【清水和夫の新クルマ用語解説】「ゾーン30」って? 事故多発エリアで歩行者を守る! 今後はクルマが自動判別か?

ゾーン30って?

■新シリーズ始めました~!「清水和夫先生の、今さら聞けない 新クルマ用語解説」

電気自動車や自動運転など、新しいモビリティやテクノロジーの登場によって様々な自動車関連の専門用語が日々、生まれています。普段聞き流している言葉でも、実はその意味が曖昧だったり、へぇ~そーいうことだったんだ!と気付かされることも…。

そこで! 警視庁や国土交通省などの数々の政策にアドバイザー的にも関わっている国際モータージャーナリスト・清水和夫さんが、【今さら聞けない 新クルマ用語解説】と題し、最近出現したクルマ関連の新用語を動画で解説する新コーナーがスタート!

清水和夫先生
清水和夫先生と一緒に、聞きなれない新しく誕生しているクルマ用語について勉強していきましょう!

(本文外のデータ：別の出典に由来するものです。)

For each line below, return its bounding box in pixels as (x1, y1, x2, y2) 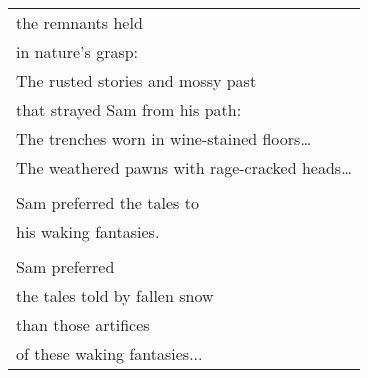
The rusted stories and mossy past (16, 69, 257, 92)
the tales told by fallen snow (16, 284, 214, 307)
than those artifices (16, 313, 150, 336)
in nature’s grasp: (16, 40, 139, 63)
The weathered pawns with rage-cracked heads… (16, 156, 352, 179)
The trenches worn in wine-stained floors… (16, 127, 312, 150)
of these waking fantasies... (16, 342, 203, 365)
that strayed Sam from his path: (16, 98, 242, 121)
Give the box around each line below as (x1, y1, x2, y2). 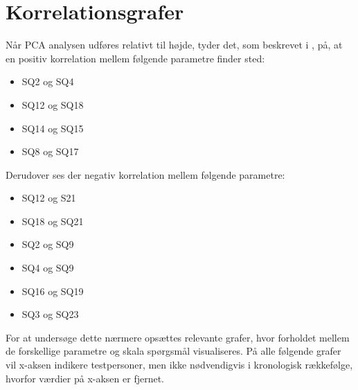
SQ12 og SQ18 (21, 97, 84, 112)
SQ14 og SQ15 (21, 121, 84, 135)
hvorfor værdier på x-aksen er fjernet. (6, 371, 164, 385)
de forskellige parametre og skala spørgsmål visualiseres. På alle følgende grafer (6, 344, 341, 358)
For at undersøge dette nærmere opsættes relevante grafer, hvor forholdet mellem (6, 330, 350, 344)
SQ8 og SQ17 (21, 144, 79, 159)
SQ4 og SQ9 (21, 260, 74, 275)
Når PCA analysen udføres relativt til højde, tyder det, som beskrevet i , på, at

まず最初のFile No.01は、最近そのエリアが拡大され、道路上で見かけることが多くなった「ゾーン30」について勉強していきましょう!

【File No.01 ゾーン30】ゾーン30って何!? 教えて清水和夫先生!

●30km/h以下で走ることが難しい現代のクルマ

では、ゾーン30について説明します。

ヨーロッパでもゾーン30
エリアごとに制限速度を設定しているのが、ゾーン30です。

最近、ヨーロッパの地域に行くと「ゾーン30」というエリアが物凄く明確に、道路の色分けや看板(標識)などで、「この地域の中は全部時速30km/h以内ですよ!」ということが明記されています。

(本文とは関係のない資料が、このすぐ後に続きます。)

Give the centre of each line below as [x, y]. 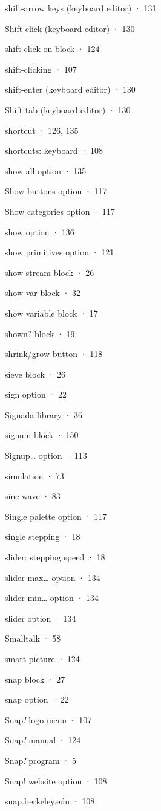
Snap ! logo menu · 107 [48, 719]
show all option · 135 [46, 170]
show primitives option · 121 [60, 252]
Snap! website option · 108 [56, 780]
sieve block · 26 [35, 374]
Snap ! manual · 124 [43, 740]
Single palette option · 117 [56, 516]
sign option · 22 [36, 394]

規制速度は今まで看板で見ていましたけど、しかしなかなか看板だと見落としもありますので、規制速度をエリアで設定してここは30km/h以下、特に小学校があるようなところでは25km/h以下など、けっこうきめ細かく設定するような街の交通政策が増えてきています。

路面に書かれるゾーン30
看板、路面に書かれる情報で、ここがゾーン30だというっことが分かります。

それは生活空間、生活者がいるような環境の中では、自動車には少し遠慮してもらって歩行者や自転車、あるいはそこで暮らす人々の安全性を高めよう…というような政策です。

日本のゾーン30
日本の場合、住宅が密集しているためにエリア分けが難しいのが現状です。

しかし、日本の場合はどこが一般道でどこが街中なのか?が分かりにくいんです。一般道の中に家があったりなど密集していますからね。なので日本はなかなか「ゾーン30」というふうに切り分けが難しいんです。

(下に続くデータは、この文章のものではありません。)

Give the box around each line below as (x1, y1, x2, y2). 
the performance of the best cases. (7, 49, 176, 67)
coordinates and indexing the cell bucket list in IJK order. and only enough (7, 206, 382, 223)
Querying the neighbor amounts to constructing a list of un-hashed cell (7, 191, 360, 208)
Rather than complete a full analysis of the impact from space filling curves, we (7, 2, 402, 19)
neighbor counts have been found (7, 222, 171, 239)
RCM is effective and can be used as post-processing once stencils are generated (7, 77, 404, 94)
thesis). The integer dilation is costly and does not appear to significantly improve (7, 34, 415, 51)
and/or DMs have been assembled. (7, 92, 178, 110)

が、ただ都市部の中では必ず住宅地、あるいは歩行者の交通事故が起こるような場所ではゾーン30、ゾーン20という政策が必要です。

ゾーン30って?
路面にこのように書かれていれば分かりやすいですね。

しかし今、30km/hの看板が出ている街中でも多くの車両が多分、30km/h以上なんですね。それは別にスピードを出したくて出しているというよりも、30km/hというスピードで走ることが現代のクルマにとっては、逆に凄く難しいんです。

ちょっとアクセルを踏んだだけで、すぐにスピードが出てしまいます。特に、電動車両の場合はエンジンの音がしなくて静かですから、速度のスピード感がない…ということもあって、もうそれをエリアで括ってしまおう!ということなのです。

看板
速度規制表示+イラスト入りの看板があると分かりやすいです。

今後の対策として、「スピード・アダクティブ・リミット」というのがあり、IoT(アイ・オーティー/Internet of Things)、ITを使って「その地域に入ったら30km/h!」というルールをクルマのほうに教えて、クルマのメーターパネルなどに「今ここはゾーン30、30km/hですよ!」ということを自動的に教えたり、あるいはスピードを自動的に調整したり。そういうことを今、政策としては検討中です。

清水和夫先生
今後も新クルマ用語について分かりやすく解説していきます!次回は「MaaS」です。

いずれにしても、最近の交通事故の実態は、生活道路の中で起きる歩行者、自転車の重傷死亡事故が増えていますから、それをいかに減らしていくのか? これはもう日本の大きな課題として挙げられます。